# Your thoughts?



## illini79 (Dec 27, 2011)

Ive been lurking over here and see some names that used to play in the droid x community. After reading alot of reviews, I finally just ordered a gn today. My main concern reading the vzw.com reviews are it seems alot of people have problems with drop data. Is this something a custom ROM will take care of? I seriously flipped a coin...gn heads / razr maxx tails..it was heads. I'll be coming from the droid x....did I make the right choice?


----------



## mcp770 (Jun 11, 2011)

Basically each phone has give and take. I chose the Nexus for a completely unlocked experience and the support of nearly every developer out there. The sacrifice is the Samsung radios, much weaker than motos hardware in that respect. I personally live in an area where signal isn't an issue but I don't have full bars in places I did with my dx.

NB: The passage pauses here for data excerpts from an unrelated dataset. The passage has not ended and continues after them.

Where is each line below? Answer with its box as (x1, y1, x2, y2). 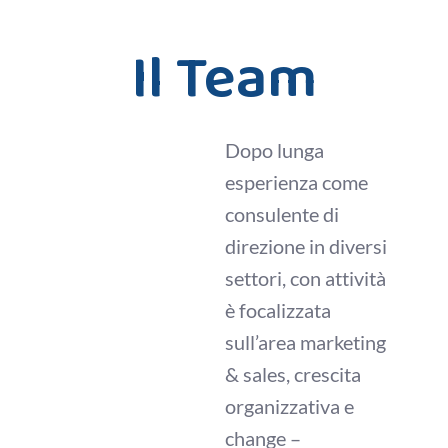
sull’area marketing (225, 330, 386, 354)
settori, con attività (225, 266, 386, 290)
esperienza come (225, 170, 368, 194)
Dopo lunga (225, 138, 324, 162)
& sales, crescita (225, 362, 361, 386)
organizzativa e (225, 394, 354, 418)
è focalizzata (225, 298, 331, 322)
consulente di (225, 202, 339, 226)
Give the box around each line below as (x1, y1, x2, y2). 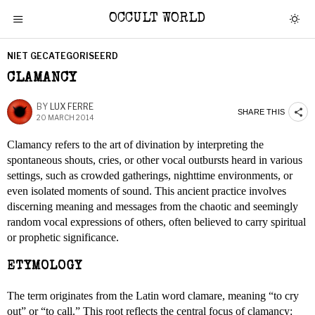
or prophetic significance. (7, 231, 119, 243)
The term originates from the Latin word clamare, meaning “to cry (7, 290, 299, 302)
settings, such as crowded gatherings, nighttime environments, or (7, 169, 292, 181)
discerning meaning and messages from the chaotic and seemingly (7, 200, 298, 212)
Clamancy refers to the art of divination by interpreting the (7, 139, 264, 150)
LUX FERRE (50, 101, 94, 112)
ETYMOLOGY (7, 261, 82, 273)
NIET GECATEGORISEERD (7, 51, 118, 61)
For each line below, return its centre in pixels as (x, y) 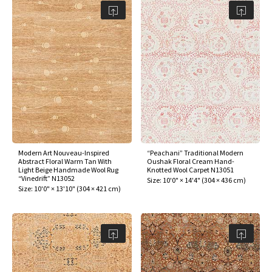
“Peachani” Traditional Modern (195, 152)
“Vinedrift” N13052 (46, 178)
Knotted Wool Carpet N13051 (190, 169)
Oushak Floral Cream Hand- (190, 161)
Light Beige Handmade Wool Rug (68, 169)
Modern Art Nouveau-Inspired (64, 152)
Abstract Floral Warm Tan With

With the RMaxx just the opposite and all the custom rom limitations you always had on the dx. Having to bootstrap yadda yadda. It's form over function in my opinion but great for someone that wants a stock phone.

You made the right choice..... You'll love the ease of switching roms unlocked with kernels and all... Very cool.

Sent from my Galaxy Nexus


----------



## illini79 (Dec 27, 2011)

I've noticed the developer section here. WOW! How much bigger is this phone compared to the droid X? I seen screen size is bigger in the stats but in the pictures it looks like the nexus is all screen compared to X


----------



## idefiler6 (Sep 3, 2011)

More or less the data drop issues are Verizon's LTE issues. Happens with Bionic and RAZR etc as well.


----------



## NatemZ (Jun 13, 2011)

I have not used my DX in about 7 months but I cannot tell a difference size-wise anymore. You get used to it quickly. And dev support is 2nd to none for this phone.


----------



## enzoem (Jun 7, 2011)

I also came from the Droid X, they are almost the same size, with the Nexus being slightly bigger, only noticeable side by side. I thought I would miss the hardware buttons, not the case, my biggest fear was hitting the softkeys by accident, has yet to happen. Obviously ics runs smoother on the Nexus compared to the DX, at least the version that was out late December/early Jan.

Sent from my Galaxy Nexus using Tapatalk


----------



## illini79 (Dec 27, 2011)

FirstEncounter did an awesome job bringing ics to the X. I know alot of people are stuck with the x for a few more months. Hopefully someone can get that camera working I dang near had second thoughts, why upgrade when I have a perfectly working phone..running vortex with themes that pretty much looked like im running ics. It was time to upgrade though. What are the going rates for used Droid x's? Always had a case and the actually screen has never seen a finger print yada yada yada....125 a fair price?


----------



## NatemZ (Jun 13, 2011)

illini79 said:


> FirstEncounter did an awesome job bringing ics to the X. I know alot of people are stuck with the x for a few more months. Hopefully someone can get that camera working I dang near had second thoughts, why upgrade when I have a perfectly working phone..running vortex with themes that pretty much looked like im running ics. It was time to upgrade though. What are the going rates for used Droid x's? Always had a case and the actually screen has never seen a finger print yada yada yada....125 a fair price?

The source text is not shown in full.